Monday, Sep. 21, 1981

God and Mammon in Chicago

By Alexander L. Taylor III

Cardinal Cody's finances are under investigation

John Cardinal Cody, 73, has aroused passionate reactions ever since he was appointed Archbishop of Chicago in 1965. His detractors found him cold, arrogant and aloof, given to acting arbitrarily without consulting lower church officials. His supporters praised his generally strong record on civil rights and his relatively efficient administration of the nation's largest Roman Catholic archdiocese (2.4 million members).

But friends and foes alike were shocked by allegations last week that Cody diverted up to $1 million in tax-free church funds to enrich a longtime friend, Helen Dolan Wilson, 74. The Chicago Sun-Times, which had been investigating Cody's financial affairs for 18 months, splashed its findings across six pages. The newspaper reported, accurately, that a U.S. grand jury is investigating the charges. It is the first time that a church official of Cody's rank has ever been the subject of a federal investigation. "This is the biggest thing since the Chicago fire," said a local lawyer. Cody promised to respond "when all of the allegations, false and otherwise, have been made and clarified." He added: "When one is falsely accused, one wonders what is the reason."

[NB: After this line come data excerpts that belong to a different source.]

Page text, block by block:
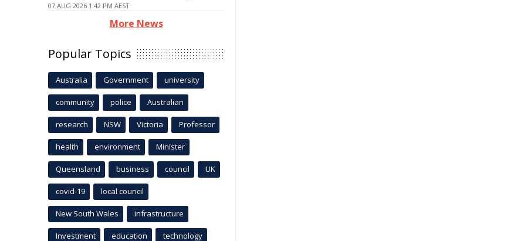
07 AUG 2026 1:42 PM AEST
More News
Popular Topics
Australia Government university
community police Australian
research NSW Victoria Professor
health environment Minister
Queensland business council UK
covid-19 local council
New South Wales infrastructure
Investment education technology

No one around Cody was denying that he and Wilson have been close friends for decades. The two grew up together in the same Irish Catholic neighborhood in St. Louis. Wilson's father married Cody's aunt in 1913, and they have described themselves as "cousins." Cody had helped Wilson obtain a clerical job in the St. Louis Archdiocese that she held for 25 years. She was a prominent guest at religious ceremonies in which Cody participated. She accompanied him to Rome for his 1967 induction into the College of Cardinals.

According to the Sun-Times, Wilson has been able to accumulate a personal fortune of $1 million despite her small salary and modest family circumstances. She was awarded only $50 a month in child support and $1 a month in alimony when she divorced her husband in 1939. Her work at the St. Louis Archdiocese, though secure, paid little, and her pension is less than $1,500 a year. Yet Wilson allegedly indulged a taste for furs and designer clothes and held an expensive country-club membership. In 1970 she built a $100,000 home in Boca Raton, Fla., since sold. The Cardinal is said to have paid Wilson a secret church salary of up to $11,500 during a six-year period from 1969 to 1975 when she leased and furnished a luxury apartment on Chicago's Gold Coast. She now divides her time between a $61,000 condominium in Boca Raton and a $500-a-month apartment in St. Louis. Informed of the newspaper's charges against her last week, Wilson called them "a vicious joke."

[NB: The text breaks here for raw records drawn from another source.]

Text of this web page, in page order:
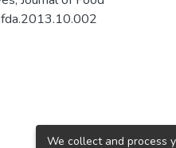
We collect and process
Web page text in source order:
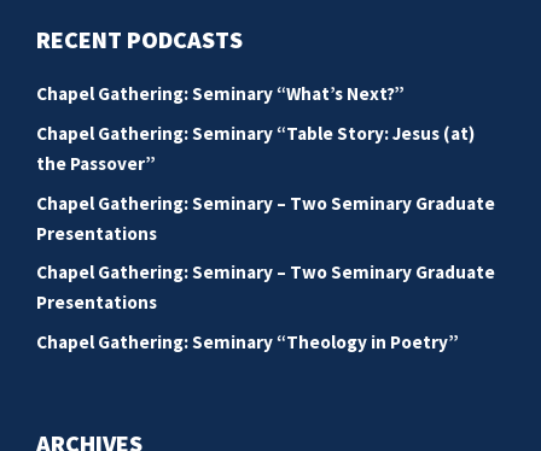
RECENT PODCASTS
Chapel Gathering: Seminary “What’s Next?”
Chapel Gathering: Seminary “Table Story: Jesus (at)
the Passover”
Chapel Gathering: Seminary – Two Seminary Graduate
Presentations
Chapel Gathering: Seminary – Two Seminary Graduate
Presentations
Chapel Gathering: Seminary “Theology in Poetry”
ARCHIVES
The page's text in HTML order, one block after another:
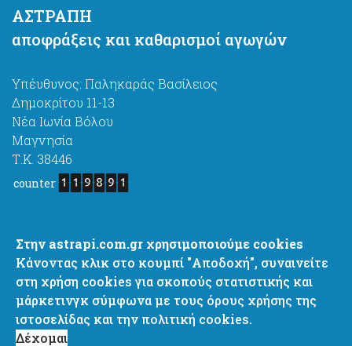
ΑΣΤΡΑΠΗ
αποφράξεις και καθαρισμοί αγωγών
Υπέυθυνος: Παληκαράς Βασίλειος
Δημοκρίτου 11-13
Νέα Ιωνία Βόλου
Μαγνησία
Τ.Κ. 38446
counter
http://www.astrapi.com.gr
+ 30 6977637444
+ 30 2421067444
+ 30 2421082751
Στην astrapi.com.gr χρησιμοποιούμε cookies
Κάνοντας κλικ στο κουμπί "Αποδοχή", συναινείτε
στη χρήση cookies για σκοπούς στατιστικής και
μάρκετινγκ σύμφωνα με τους όρους χρήσης της
ιστοσελίδας και την πολιτική cookies.
Δέχομαι
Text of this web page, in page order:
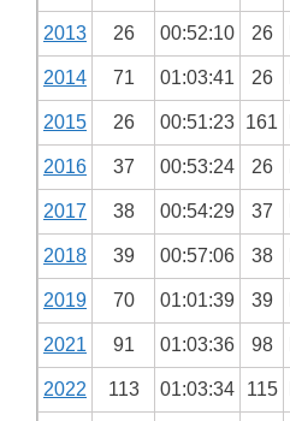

While Wilson was amassing her wealth, the Sun-Times said, Cody controlled two church accounts containing more than $1 million. The money was supposed to be used for donations to bishops and priests for official visits to Chicago and to pay his household expenses. The accounts were never audited by the church because they were intended for use at Cody's discretion. Cody is reported by the Sun-Times to have told associates that he paid for the Boca Raton home out of personal funds saved up over the years.

Cody himself lives unostentatiously. Though his friendship with Wilson is common knowledge in ecclesiastical circles, Cody told a Chicago columnist in 1973: "I simply don't have the time to have what you'd call a best friend or a close friend . . . In my position as a religious leader, there is no need for any best friends. Everyone is my friend."

Eugene Kennedy, a Loyola University psychologist and former Chicago priest, describes Cody as "an old-fashioned prelate who had teethed on a ring of ambition. He climbed to the top of the largest Catholic diocese in the country just as its foundations began to swell and crack from the pressure of change." Cody went to Chicago from New Orleans, where he was known as a liberal archbishop for boldly integrating its parochial schools. But his reputation soured in the 1970s, especially when he closed four inner-city Chicago schools for economy reasons at the same time he spent $4 million for an elaborate closed-circuit church television network. He has resisted a Vatican encouraged trend to give priests and parishioners more say in diocesan affairs.

The archdiocese, meanwhile, has been conducting a vigorous attack against the Sun-Times ever since it learned of the paper's interest in Cody's finances. Through its own publication, the Chicago Catholic, the archdiocese accused the Sun-Times of harassment and intimidation. In denying the charges against Cody last week, church leaders pointedly noted that the newspaper had editorially opposed the U.S. Catholic hierarchy's position against abortion and in favor of government aid to parochial schools.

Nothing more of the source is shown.